Cancellation. When a new question arrives, we abort the in-flight call. Stale answers must not leak onto the screen.

Two-tier inference (planned). The fastest known move is to fire a Groq Llama 3.3 draft on the first high-confidence STT partial — speculative execution before the question finishes. Then Claude Sonnet 4.6 streams the refined answer underneath, with a CSS opacity transition.
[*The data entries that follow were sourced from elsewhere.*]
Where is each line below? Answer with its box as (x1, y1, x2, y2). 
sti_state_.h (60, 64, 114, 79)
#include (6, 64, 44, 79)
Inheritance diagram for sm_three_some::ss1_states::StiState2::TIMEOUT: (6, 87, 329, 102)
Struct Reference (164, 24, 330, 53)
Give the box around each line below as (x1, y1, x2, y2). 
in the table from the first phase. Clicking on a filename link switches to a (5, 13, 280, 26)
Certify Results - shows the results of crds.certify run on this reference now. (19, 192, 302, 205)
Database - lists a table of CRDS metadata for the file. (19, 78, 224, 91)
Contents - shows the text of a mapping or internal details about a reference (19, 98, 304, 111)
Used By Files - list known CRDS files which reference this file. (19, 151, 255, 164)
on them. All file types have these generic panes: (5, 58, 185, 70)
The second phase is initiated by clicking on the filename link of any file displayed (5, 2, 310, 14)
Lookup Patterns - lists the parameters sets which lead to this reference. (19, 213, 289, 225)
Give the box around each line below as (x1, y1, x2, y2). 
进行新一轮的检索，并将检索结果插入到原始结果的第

The user sees a useful skeleton in <100ms and a polished version by ~400ms.

Stage 4: stealth via OS API

This is the part that earns the most "is this even legal" questions, and the answer is: yes, fully, because we're using the same documented OS APIs that 1Password uses to hide passwords from screen recording.

macOS: NSWindow.sharingType = .none. Documented since 10.13. Excludes the window from CGWindowListCopyWindowInfo and from AVCaptureScreenInput. Zoom, Teams, Meet, and Webex all use one of those APIs to capture the screen, so our window is invisible to all of them.
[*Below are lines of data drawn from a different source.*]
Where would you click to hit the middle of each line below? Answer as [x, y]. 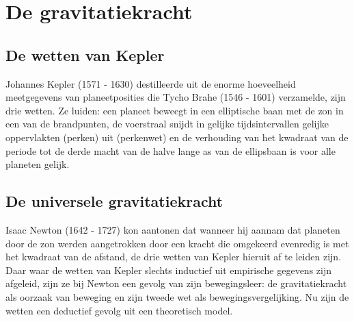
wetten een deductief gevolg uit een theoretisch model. [119, 310]
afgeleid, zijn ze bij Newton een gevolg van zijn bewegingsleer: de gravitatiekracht [176, 283]
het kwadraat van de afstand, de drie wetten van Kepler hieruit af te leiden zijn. [174, 257]
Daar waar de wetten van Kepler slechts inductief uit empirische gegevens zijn [168, 270]
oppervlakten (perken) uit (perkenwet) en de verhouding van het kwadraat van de [177, 137]
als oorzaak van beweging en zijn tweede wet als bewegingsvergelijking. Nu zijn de [177, 296]
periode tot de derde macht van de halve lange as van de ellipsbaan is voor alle [171, 150]
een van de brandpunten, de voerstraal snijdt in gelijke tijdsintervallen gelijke [167, 124]
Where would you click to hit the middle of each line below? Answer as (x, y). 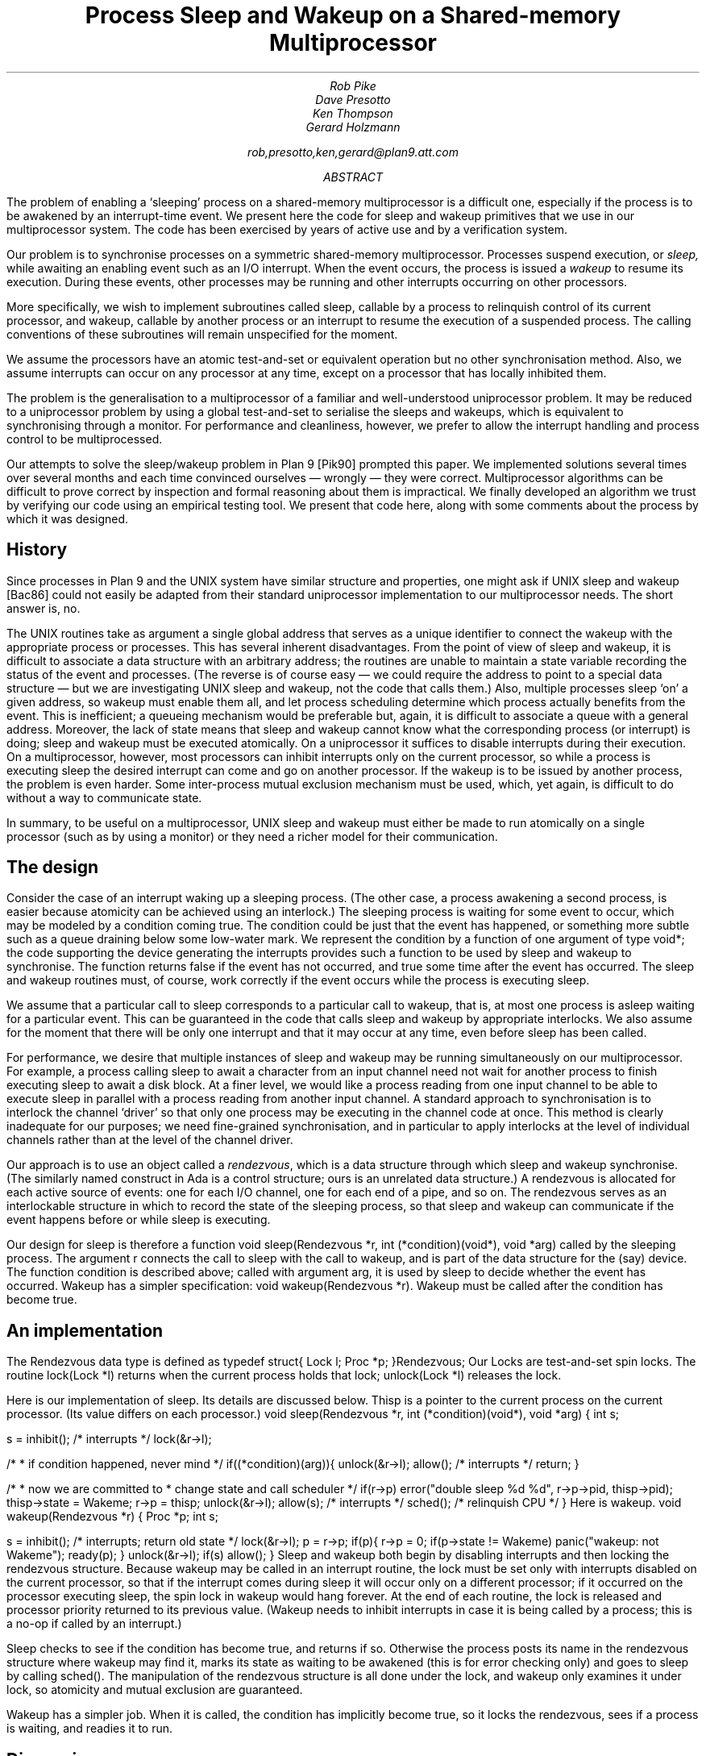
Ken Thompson (353, 113)
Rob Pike (353, 85)
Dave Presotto (353, 99)
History (37, 550)
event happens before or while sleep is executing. (139, 1220)
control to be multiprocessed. (85, 439)
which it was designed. (68, 518)
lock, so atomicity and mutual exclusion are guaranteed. (155, 1690)

Windows: SetWindowDisplayAffinity(hWnd, WDA_EXCLUDEFROMCAPTURE). Documented since Windows 10 build 2004 (May 2020). Excludes the window from BitBlt and DXGI Desktop Duplication.

In Electron, both are exposed via BrowserWindow.setContentProtection(true). One line.

These are not exploits. They are documented APIs that Apple and Microsoft ship intentionally for legitimate use cases — DRM playback, password managers, financial apps. They will keep working because turning them off would break a longer list of approved use cases than it would block.

The ethics question

If you've made it this far you're probably wondering whether this is "cheating." Honest answer: it depends on what you tell the interviewer. Live AI assistance in interviews where the company hasn't explicitly forbidden it is a gray area as of 2026. Many companies (including FAANG) have not updated their interview policies to explicitly prohibit it. Many candidates use it; many recruiters know they do.

The product itself is morally neutral, like a calculator or a search engine. The use case is on the user. We support sales calls, client meetings, internal reviews, language assistance, and interviews where it's permitted. We don't market it as a "cheat." We don't think you should call it that either.

Where this is going

Three things are coming. First, on-device whisper.cpp partials at 60ms, which we're currently shipping for Apple Silicon and porting to ARM Windows. Second, the two-tier Groq+Claude inference for sub-100ms first-token. Third, a public latency leaderboard with opt-in real-user telemetry — published numbers vs every competitor, updated daily.

If you've built or want to build something in this space, the bar is now public. The implementation references are all here. The hard part isn't any single layer — it's gluing the four together such that they don't fight each other.